Given data:
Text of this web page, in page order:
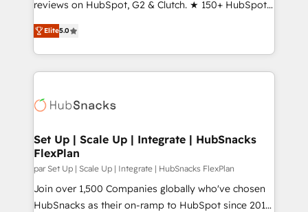
reviews on HubSpot, G2 & Clutch. ★ 150+ HubSpot
Certified Experts & Trainers across the team ★
1,500+ implementations across five continents ★ AI-
First, RevOps-led, Onboarding obsessed ★
Company of the Year 2024/25 INSIDEA helps
engine. We onboard your team, migrate your data,
from week one, in your time zone. What we do ➤
Onboarding: Live in weeks, with workflows built
around your business, not a template. ➤ Migration:
Move from any legacy CRM. Zero downtime, full data
integrity. ➤ Implementation: Configure HubSpot to
Elite5.0
Set Up | Scale Up | Integrate | HubSnacks
FlexPlan
par Set Up | Scale Up | Integrate | HubSnacks FlexPlan
Join over 1,500 Companies globally who've chosen
HubSnacks as their on-ramp to HubSpot since 2014

What this task involves: Each line from the first line of the listing through the line with "from week one, in" must be printed exactly, both ends included, and no picture may appear.

Worked solution:
Text of this web page, in page order:
reviews on HubSpot, G2 & Clutch. ★ 150+ HubSpot
Certified Experts & Trainers across the team ★
1,500+ implementations across five continents ★ AI-
First, RevOps-led, Onboarding obsessed ★
Company of the Year 2024/25 INSIDEA helps
engine. We onboard your team, migrate your data,
from week one, in your time zone. What we do ➤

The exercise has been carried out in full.